I may be stepping into it ... but these are interesting pictures. This actually made NPR a couple of days ago.
The Easter 1916 "Rebellion" was an important milestone in Irish independence ... I think it is fair to say that ... but it is hard for understand how balanced this is as presented by the media. This is NOT a dig ...
It is almost as if all is forgiven between the Republic and the UK ... maybe like the US and the UK ... certainly like the present North South feelings of the "late unpleasentness" ...
Not much of a point here except that it stirrs the thoughts.
Threading into Irish history of this period is like threading into quicksand, or if you like bogwater! You will soon be up to your neck before you know it. Ninety years later and it still appears to be either black or white.
In Ireland History is a branch of current affairs.
By chance, found this last night whilst looking for info on the Inns of Court OTC
Then, Easter 1916, at 2 a.m. came another entrainment order.
Half the battalion didn't believe it: many a one had no razor in his kit when the next chance to shave came. For the trains that we really did entrain into sped off not south-westward for the Plain or France, but away and away up the "North Western," and it wasn't until they disgorged us on Liverpool Docks that rumours could be swopped about "Sinn Fein gentry - broken bottles and shillelaghs."
It was a baptism of fire all right, with flintlocks, shotguns, and elephant rifles, as well as more orthodox weapons. And 100 casualties in two days' street fighting was a horrible loss to one battalion: the more so since my one friend from the ranks, commissioned same day, was shot through the head leading a rush on a fortified comer house; first day on active service, and it was my job to write and tell his mother, who thought him still safe in England.

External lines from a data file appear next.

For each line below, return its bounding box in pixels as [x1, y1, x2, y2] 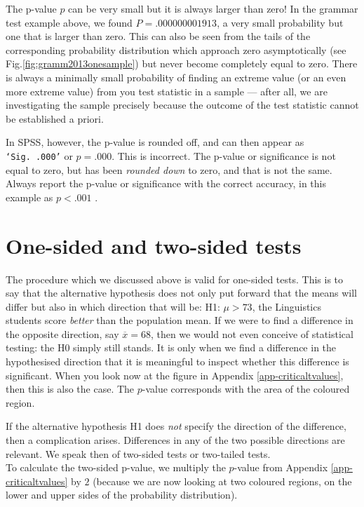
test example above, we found [6, 15, 133, 29]
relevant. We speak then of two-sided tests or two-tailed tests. [6, 446, 271, 461]
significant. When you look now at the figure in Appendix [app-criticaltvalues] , [6, 367, 344, 382]
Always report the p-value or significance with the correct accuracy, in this [6, 176, 327, 191]
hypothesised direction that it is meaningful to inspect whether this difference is [6, 354, 349, 369]
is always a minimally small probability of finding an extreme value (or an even [6, 69, 346, 84]
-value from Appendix [234, 460, 328, 475]
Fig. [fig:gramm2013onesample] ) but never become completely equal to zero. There [6, 56, 358, 71]
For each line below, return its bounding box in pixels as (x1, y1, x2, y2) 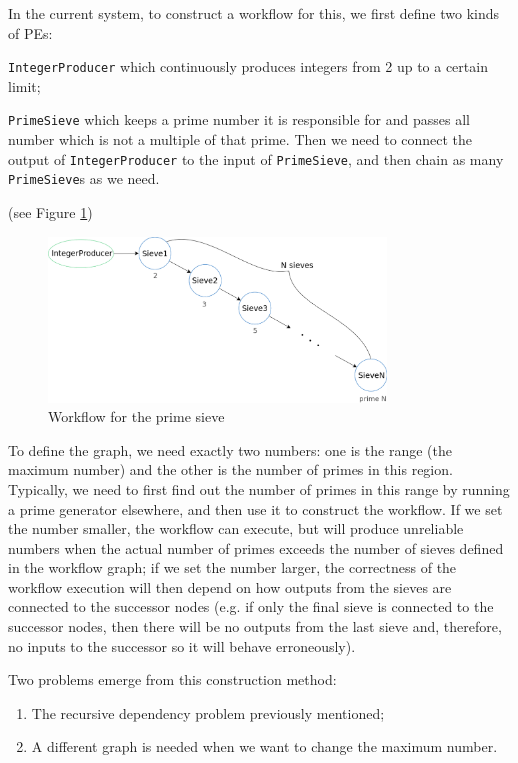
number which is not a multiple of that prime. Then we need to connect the (8, 129, 473, 150)
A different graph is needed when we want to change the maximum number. (31, 736, 498, 757)
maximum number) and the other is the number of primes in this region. (8, 459, 453, 480)
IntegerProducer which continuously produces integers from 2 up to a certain (8, 56, 488, 77)
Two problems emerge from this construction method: (8, 669, 337, 690)
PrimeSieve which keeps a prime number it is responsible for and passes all (8, 109, 470, 130)
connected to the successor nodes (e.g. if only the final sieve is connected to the (8, 596, 494, 617)
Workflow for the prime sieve (48, 406, 225, 427)

A hateful task: so was another duty of one misty dawn soon after, when four young officers had to command four firing parties, and four rebel leaders stood in turn blindfold against a wall.
Thats the story of Capt Dickson of the Sherwood Foresters. You can read of their fight in the Rising at the following website: http://www.wfrmuseum.org.uk/rhr_Ireland.htm
And a short biography will be published shortly, next week or so, on the Derbyshire lads at war website: http://www.derbyshirelads.uwclub.net/
he had a remarkable war and is the only officer known to have commanded a firing party for the executions of the Irish rebel leaders.